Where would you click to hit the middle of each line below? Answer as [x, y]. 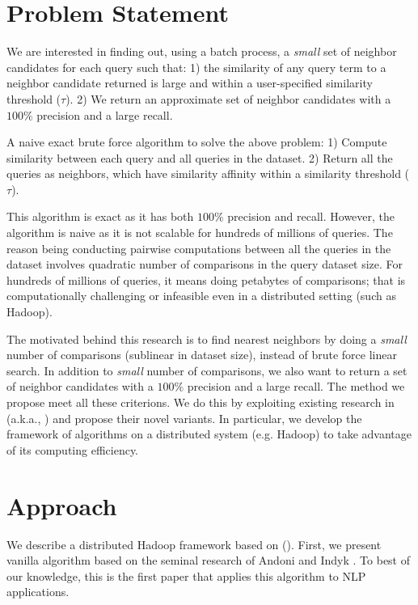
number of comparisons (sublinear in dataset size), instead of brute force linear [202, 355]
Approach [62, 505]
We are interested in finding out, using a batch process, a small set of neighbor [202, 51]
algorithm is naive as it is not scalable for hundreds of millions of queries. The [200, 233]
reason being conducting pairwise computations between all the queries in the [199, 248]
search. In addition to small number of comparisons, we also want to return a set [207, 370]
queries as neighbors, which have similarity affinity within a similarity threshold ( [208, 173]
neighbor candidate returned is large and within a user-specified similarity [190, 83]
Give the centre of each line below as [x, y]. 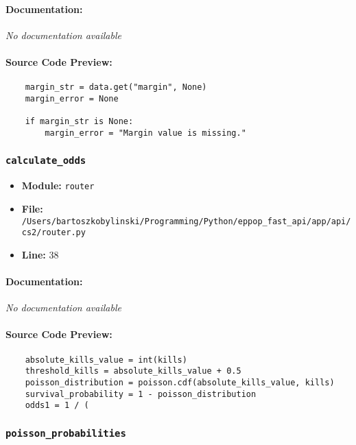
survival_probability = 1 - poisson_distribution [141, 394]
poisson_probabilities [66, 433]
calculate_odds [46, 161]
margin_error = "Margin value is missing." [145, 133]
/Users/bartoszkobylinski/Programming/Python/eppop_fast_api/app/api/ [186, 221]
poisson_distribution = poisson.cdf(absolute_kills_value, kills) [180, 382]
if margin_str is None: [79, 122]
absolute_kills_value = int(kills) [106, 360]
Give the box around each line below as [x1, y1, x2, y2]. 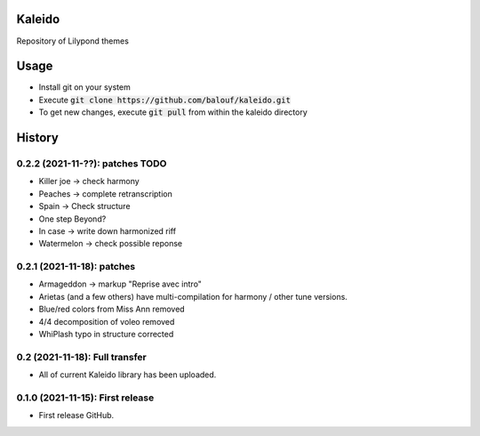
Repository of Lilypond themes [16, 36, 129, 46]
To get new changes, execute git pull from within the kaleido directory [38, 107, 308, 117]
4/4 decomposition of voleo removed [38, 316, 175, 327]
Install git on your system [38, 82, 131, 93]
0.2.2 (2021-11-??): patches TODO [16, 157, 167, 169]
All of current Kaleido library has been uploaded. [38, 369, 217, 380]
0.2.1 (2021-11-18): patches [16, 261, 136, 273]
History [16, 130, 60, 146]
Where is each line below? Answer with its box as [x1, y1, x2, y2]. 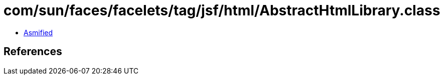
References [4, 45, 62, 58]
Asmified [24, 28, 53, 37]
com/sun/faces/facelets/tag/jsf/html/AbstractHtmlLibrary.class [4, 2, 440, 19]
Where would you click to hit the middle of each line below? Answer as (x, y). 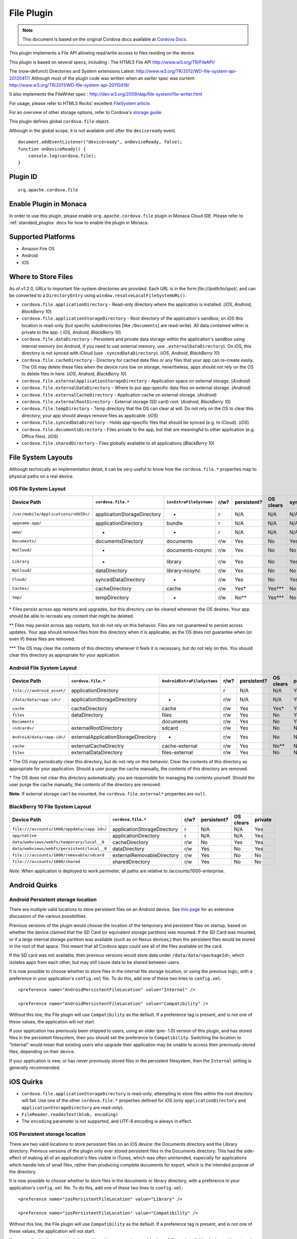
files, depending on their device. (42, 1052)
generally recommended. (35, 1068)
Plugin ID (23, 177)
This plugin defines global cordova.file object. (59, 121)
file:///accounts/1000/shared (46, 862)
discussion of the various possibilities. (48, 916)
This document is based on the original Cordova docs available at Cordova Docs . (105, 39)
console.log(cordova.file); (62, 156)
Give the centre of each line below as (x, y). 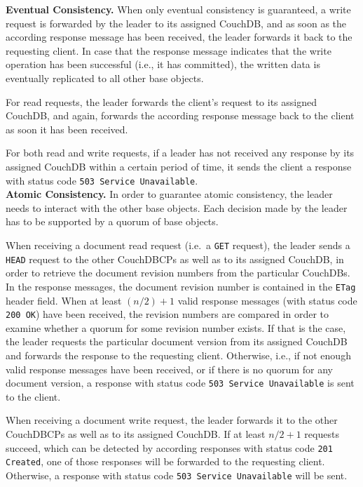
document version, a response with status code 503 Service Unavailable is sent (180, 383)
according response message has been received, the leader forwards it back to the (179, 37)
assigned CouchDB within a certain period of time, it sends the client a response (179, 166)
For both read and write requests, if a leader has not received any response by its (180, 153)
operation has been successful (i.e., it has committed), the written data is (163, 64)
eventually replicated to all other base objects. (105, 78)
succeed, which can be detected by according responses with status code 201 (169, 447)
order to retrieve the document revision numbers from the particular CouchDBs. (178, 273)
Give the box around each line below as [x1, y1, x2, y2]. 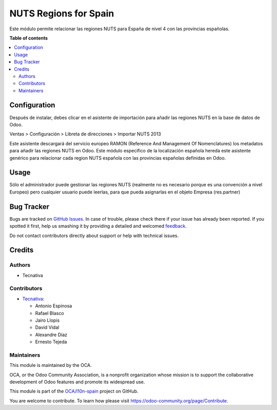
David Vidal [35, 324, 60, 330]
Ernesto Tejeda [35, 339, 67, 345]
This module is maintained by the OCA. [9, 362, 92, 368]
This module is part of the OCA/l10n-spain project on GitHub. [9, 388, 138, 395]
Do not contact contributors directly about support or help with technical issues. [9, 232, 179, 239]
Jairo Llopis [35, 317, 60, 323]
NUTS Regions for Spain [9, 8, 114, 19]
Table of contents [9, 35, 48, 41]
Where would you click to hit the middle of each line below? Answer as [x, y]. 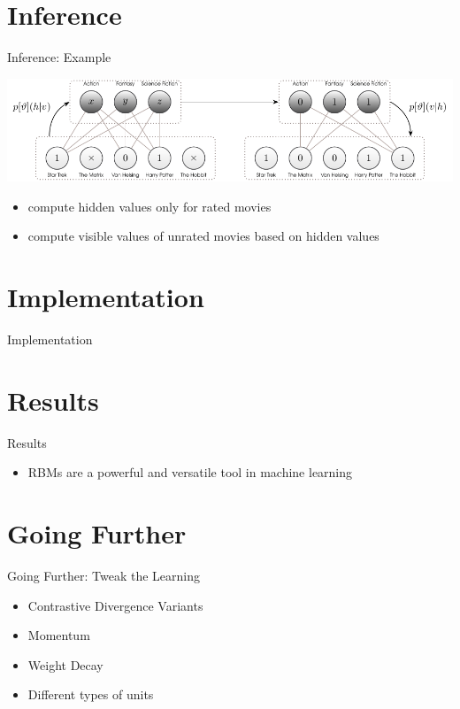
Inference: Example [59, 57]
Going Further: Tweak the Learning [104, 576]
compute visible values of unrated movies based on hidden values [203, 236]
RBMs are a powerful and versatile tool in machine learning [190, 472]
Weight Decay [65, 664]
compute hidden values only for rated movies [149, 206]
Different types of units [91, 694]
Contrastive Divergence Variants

____________________

> _AIM OF THE EXERCISE_:
Every line from the one that contains "succeed, which can" through the end of the records above is to be reproduced exactly; no picture goes in the copy.

> _TASK RESULT_:
succeed, which can be detected by according responses with status code 201 (169, 447)
order to retrieve the document revision numbers from the particular CouchDBs. (178, 273)
Give the box around each line below as [x1, y1, x2, y2]. 
David Vidal [35, 324, 60, 330]
Ernesto Tejeda [35, 339, 67, 345]
This module is maintained by the OCA. [9, 362, 92, 368]
This module is part of the OCA/l10n-spain project on GitHub. [9, 388, 138, 395]
Do not contact contributors directly about support or help with technical issues. [9, 232, 179, 239]
Jairo Llopis [35, 317, 60, 323]
NUTS Regions for Spain [9, 8, 114, 19]
Table of contents [9, 35, 48, 41]
Where would you click to hit the middle of each line below? Answer as [x, y]. 
Inference: Example [59, 57]
Going Further: Tweak the Learning [104, 576]
compute visible values of unrated movies based on hidden values [203, 236]
RBMs are a powerful and versatile tool in machine learning [190, 472]
Weight Decay [65, 664]
compute hidden values only for rated movies [149, 206]
Different types of units [91, 694]
Contrastive Divergence Variants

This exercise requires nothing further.